Much has changed since then, but I wanted the name to be both Indian and Caribbean. So, Backdam People became the first Peepal Tree publication, ‘typeset’ on a daisywheel printer and printed in the evenings at the college where I worked. New Beacon Books, all praise to John La Rose and Sarah White, who were my inspiration, sold quite a few in their bookshop; I took them to the Black, Third World and Radical Bookfair, and began to learn that publishers had to be salesmen too (a difficult lesson for a sheltered Further Education lecturer), and of course sold quite a few in book-starved Guyana.
Sadly, the Guyana dollar was devalued from about $8 to the £1 to over $100 to the pound just after these were sold. There was another lesson about the intricacies of export, one that was reinforced later when our former US distributor when bust, and when a certain Trinidadian bookseller skipped off the island with her new American husband, leaving her large debts behind.
But Peepal Tree has never been discouraged for too long. Backdam People began what was a serious but quite expensive hobby, bringing out one or two books a year, until a friendly printer sold me an old Rotaprint offset press (it did depend on an elastic band) and with the help of my then teenage son, we began printing (that statement conceals many painful hours of trial and much error) Peepal Tree books in our garage.

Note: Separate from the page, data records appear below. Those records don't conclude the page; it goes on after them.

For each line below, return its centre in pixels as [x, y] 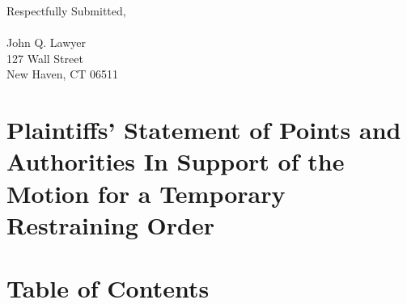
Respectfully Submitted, [66, 11]
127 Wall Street [45, 58]
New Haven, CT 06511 [63, 74]
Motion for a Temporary [146, 193]
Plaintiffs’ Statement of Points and [204, 130]
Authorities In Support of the [176, 161]
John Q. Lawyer [47, 42]
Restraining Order [110, 224]
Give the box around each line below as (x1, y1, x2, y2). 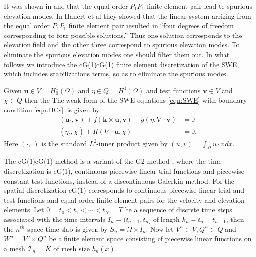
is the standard (41, 138, 87, 148)
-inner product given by (96, 138, 168, 148)
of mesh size (53, 243, 90, 253)
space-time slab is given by (27, 223, 108, 234)
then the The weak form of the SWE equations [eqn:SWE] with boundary (24, 95, 247, 105)
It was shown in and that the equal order (4, 1, 128, 11)
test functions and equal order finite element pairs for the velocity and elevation (4, 194, 245, 205)
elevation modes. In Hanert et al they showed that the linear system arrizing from (4, 10, 251, 21)
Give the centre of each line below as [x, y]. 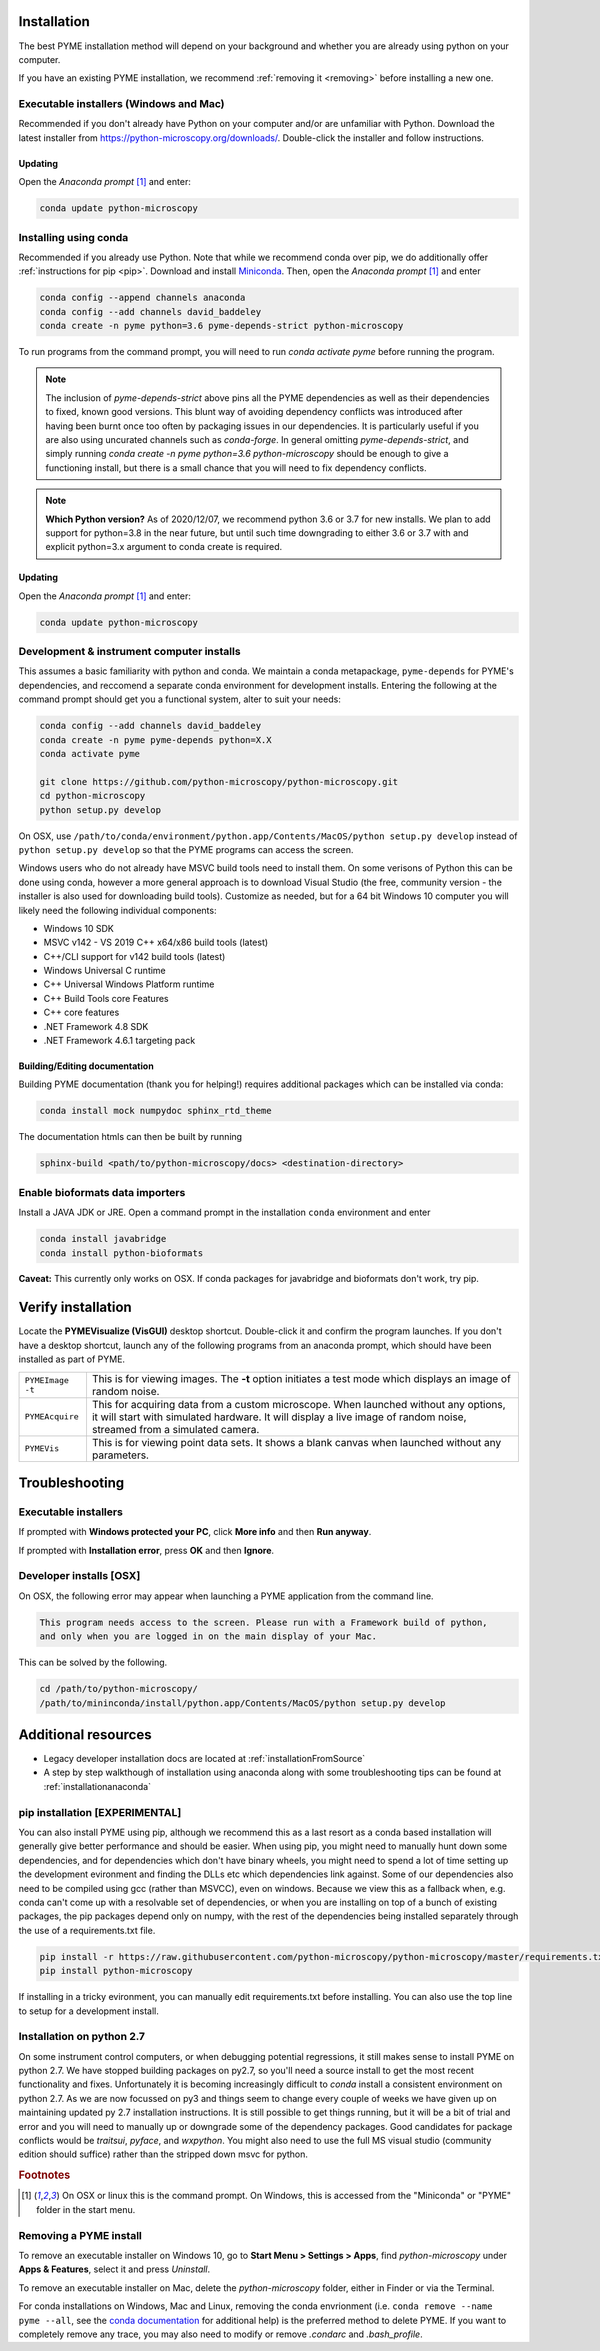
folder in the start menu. [86, 2209]
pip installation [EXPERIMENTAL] [100, 1812]
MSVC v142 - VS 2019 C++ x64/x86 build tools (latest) [156, 942]
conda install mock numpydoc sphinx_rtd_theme [155, 1111]
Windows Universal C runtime [105, 971]
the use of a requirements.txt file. [87, 1930]
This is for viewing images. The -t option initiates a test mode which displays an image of [301, 1378]
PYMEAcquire [51, 1416]
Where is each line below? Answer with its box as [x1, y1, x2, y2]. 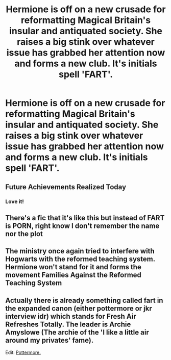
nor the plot [5, 229, 43, 238]
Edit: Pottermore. [5, 349, 41, 355]
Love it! [5, 198, 25, 205]
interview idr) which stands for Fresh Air [5, 312, 136, 321]
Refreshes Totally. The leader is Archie [5, 320, 131, 328]
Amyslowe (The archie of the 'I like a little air [5, 328, 149, 337]
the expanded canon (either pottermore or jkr [5, 304, 152, 313]
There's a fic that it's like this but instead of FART [5, 213, 165, 222]
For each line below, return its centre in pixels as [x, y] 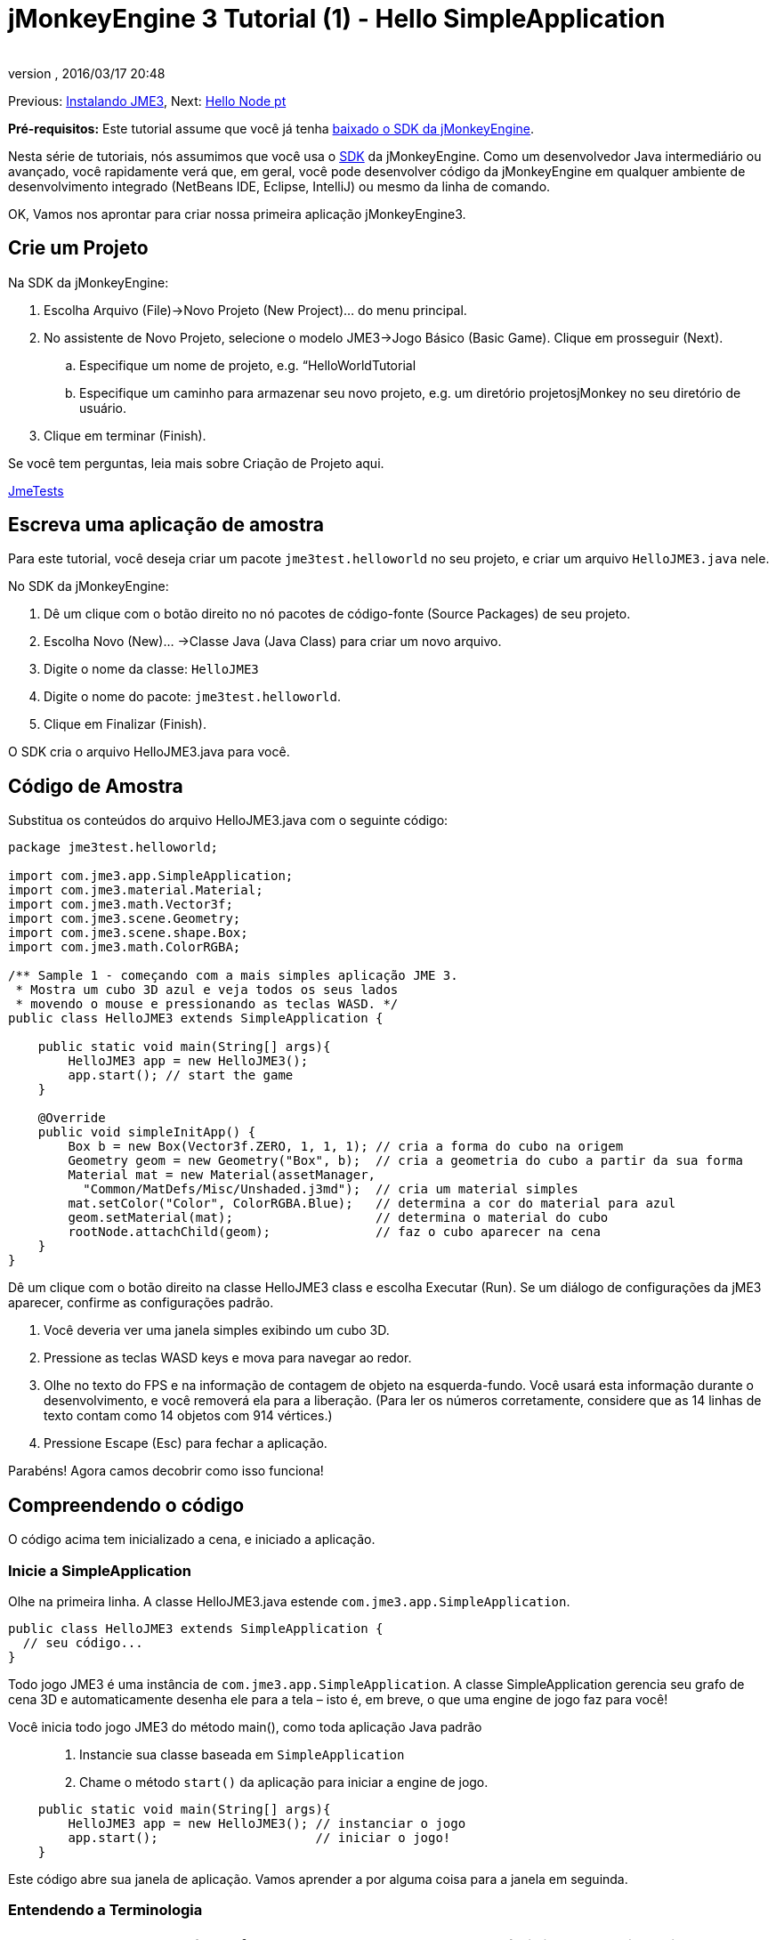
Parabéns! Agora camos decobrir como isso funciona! [166, 1471]
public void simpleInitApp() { [147, 1132]
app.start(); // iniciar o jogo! [259, 1837]
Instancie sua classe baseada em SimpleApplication [242, 1754]
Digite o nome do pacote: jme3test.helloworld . [193, 697]
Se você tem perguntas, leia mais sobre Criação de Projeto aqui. [196, 463]
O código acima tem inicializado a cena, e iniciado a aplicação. [192, 1540]
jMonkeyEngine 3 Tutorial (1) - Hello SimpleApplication [337, 19]
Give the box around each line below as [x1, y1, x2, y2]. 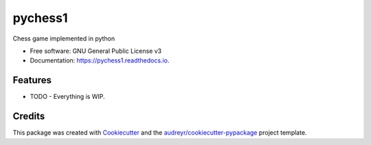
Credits [12, 111, 45, 122]
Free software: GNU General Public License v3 [30, 47, 162, 55]
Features [12, 74, 52, 86]
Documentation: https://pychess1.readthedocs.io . [30, 56, 170, 65]
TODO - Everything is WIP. [30, 93, 106, 101]
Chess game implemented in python [12, 34, 115, 43]
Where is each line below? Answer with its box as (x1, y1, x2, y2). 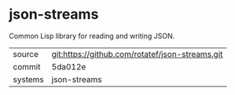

When the Arts Council gave me a grant, we bought an ear-splitting old folding machine and were really in business. A year or two later we were encouraged to put in a bid to the Arts Council for development funding. (They were evidently impressed by the fact that we actually delivered the books we promised.) I wrote the first business plan of my life (of astonishing naivety I see now, though no one in the Arts Council recognized this).” [Peepal Tree Press website]
Let it be known I hold no brief for Peepal Tree Press, because some of my writings (including my first novel, ‘Overtures’) submitted (placed in the hand of Jeremy Poynting at the office of Red Thread, Charlotte Street) over a decade ago are lying somewhere in the office or have already hit the dustbin. (A little editorial help from Jeremy Poynting would have gone a long way in fostering my career as a writer. Now that I have shifted my interest in Guyanese Literature to promoting Guyanese Literature, I ought to get from that press review copies of, in the least, Guyanese books. Yes, I beg a lot for books – tools of my trade.)
But Peepal Tree Press is definitely an unannounced winner of The Guyana Prize for Literature. And I duly recommend a special prize be awarded to this press.